[DATA RECORDS]
* * *

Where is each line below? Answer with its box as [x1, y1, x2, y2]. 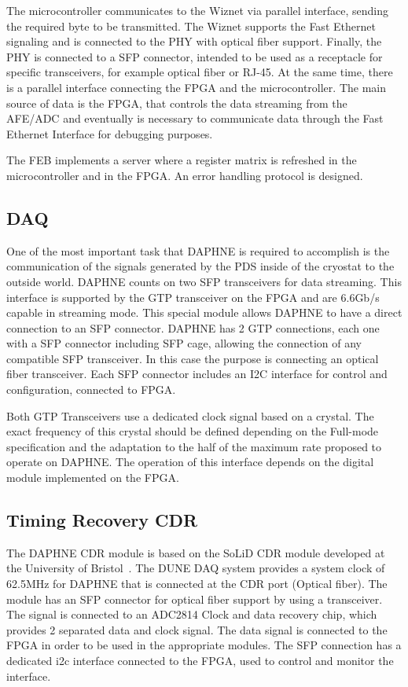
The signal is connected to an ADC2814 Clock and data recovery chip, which [6, 606, 377, 623]
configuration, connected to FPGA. [6, 381, 176, 398]
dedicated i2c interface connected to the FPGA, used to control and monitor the [6, 652, 394, 668]
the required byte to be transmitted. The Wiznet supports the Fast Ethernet [6, 17, 376, 34]
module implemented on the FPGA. [6, 469, 179, 486]
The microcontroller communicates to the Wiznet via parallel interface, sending [6, 2, 389, 18]
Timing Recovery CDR [6, 508, 198, 532]
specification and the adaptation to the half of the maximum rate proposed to [6, 438, 382, 454]
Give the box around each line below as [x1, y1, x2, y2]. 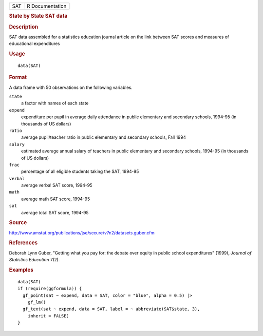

* * *

[WHAT THE TASK REQUIRES] Would you please output each record exactly, leaving the images out?

[ANSWER SPACE]
Where is each line below? Answer with its box as [x1, y1, x2, y2]. 
The signal is connected to an ADC2814 Clock and data recovery chip, which [6, 606, 377, 623]
configuration, connected to FPGA. [6, 381, 176, 398]
dedicated i2c interface connected to the FPGA, used to control and monitor the [6, 652, 394, 668]
the required byte to be transmitted. The Wiznet supports the Fast Ethernet [6, 17, 376, 34]
module implemented on the FPGA. [6, 469, 179, 486]
The microcontroller communicates to the Wiznet via parallel interface, sending [6, 2, 389, 18]
Timing Recovery CDR [6, 508, 198, 532]
specification and the adaptation to the half of the maximum rate proposed to [6, 438, 382, 454]
Give the box around each line below as [x1, y1, x2, y2]. 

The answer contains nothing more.